B. THE APPLICANTS’ CASE
2. The said application was based upon the grounds set out on the face of the motion. It was contended that the partial consent dated 12th January 2016 was irregularly recorded since Mwea Settlement Scheme (the suit land) had already been gazetted as a Settlement Scheme vide Gazette Notice No. 577 of 2004 dated 30th January 2004 in line with the provisions of Section 117 (1) of the repealed Constitution of Kenya and Section 13 of the Trust Land Act (repealed). Accordingly, it was contended that the suit land had ceased to be community land and had become public land to all intents and purposes.
3. It was contended that as a result of the setting apart the Mbeere Community or any other community for that matter had no legal mandate to identify and prepare a list of beneficiaries of the suit land since that was the preserve of the sub-county selection committee as stipulated under Section 134 of the Land Act, 2012. It was, therefore, contended that due to the failure to follow the laid down legal process, the suit land was irregularly allocated to the 39 clans of the Mbeere tribe to the exclusion and detriment of other communities who had resided on the suit land for over 50 years.
4. The Applicants further contended that they were not made parties to the proceedings prior to the recording of the said consent even though they were in occupation and the consent orders adversely affected their legal interest in the suit land.
5. The said application was supported by the affidavit of Benson Muthike Warui sworn on 28th October 2019 and a supplementary affidavit sworn by him on 3rd March 2020 which reiterated and expounded upon the grounds set out in the notice of motion. It was contended that the said partial consent in effect conferred ownership rights exclusively upon members of the Mbeere tribe to the prejudice of members of other communities who had inhabited the suit land for over 50 years.
6. Finally, the Applicants contended that the partial consent was recorded under a fundamental mistake of fact that the suit land was not inhabited whereas it was already inhabited by the Applicants. The Applicants considered that such a mistake vitiated the consent hence it ought to be reviewed and set aside to pave way for fresh allocation of the suit land.
C. THE PETITIONERS’ RESPONSE
a)The 1st – 5th Petitioners
7. There is no material on record to demonstrate that the 1st – 5th Petitioners filed any response to the said application.
b)The 6th – 9th Petitioners
8. The 6th – 9th Petitioners filed a replying affidavit sworn by Peter Nyaga Elisha Mitaru on 20th February 2020 in opposition to the said application.

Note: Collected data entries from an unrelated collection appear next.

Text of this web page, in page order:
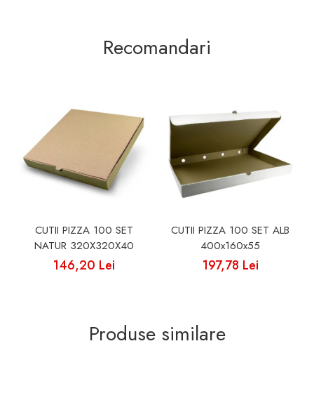
Recomandari
CUTII PIZZA 100 SET
NATUR 320X320X40
146,20 Lei
CUTII PIZZA 100 SET ALB
400x160x55
197,78 Lei
Produse similare

It was contended that the application had been overtaken by events due to the court’s ruling dated 6th February 2020. It was also contended that the Applicants’ community was at all material times represented in the discussions leading up to the recording of the consent as a result of which their community referred to as the “Mwea Community” was to get 30% of the suit land.
9. It was further contended that the application was res judicata on account of the judgement in Embu ELC Petition No. 2 of 2016 – Nickson Mutinda Musyoki & 9 Others Vs The NLC & 2 Others. The 6th – 9th Petitioners considered the application as frivolous and vexatious hence the court was urged to dismiss the same.
D. THE RESPONDENTS’ RESPONSE
a)1st – 5th Respondents
10. The Attorney General filed grounds of opposition dated 10th February 2020 on behalf of the 1, 2, 3, 4 & 5th Respondents raising the following grounds:
a)That the application was res judicata.
b)That the application was frivolous, mischievous and an abuse of the court process.
c)That the partial consent was recorded with the full consent of the parties and stakeholders.
The Attorney General, therefore, urged the court to dismiss the said application with costs.
b) The 8th Respondent
11. The 8th Respondent filed a replying affidavit sworn by Josphat Kithumbu on 13th March 2020 in opposition to the said application on several grounds. It was contended that in Embu ELC Petition No. 2 of 2016 the court had determined that the Respondents had complied with all the provisions of the Constitution and other relevant statutory laws in the allocation of the suit land. It was contended that several consultative meetings were held in the course of public participation before the consent was recorded and minutes of the relevant meetings were annexed to the affidavit. It was also contended that public participation involved the leaders and representatives of the Mbeere, Aembu, Agikuyu and Akamba ethnic groups hence the Applicants were adequately represented.
12. It was contended that Section 134 of the Land Act, 2012 was faithfully observed and that a selection committee was appointed by the National Land Commission. The 8th Respondent contended that the Land Regulations 2017were not in existence in 2016 when the consent was recorded hence they could not be applied retrospectively.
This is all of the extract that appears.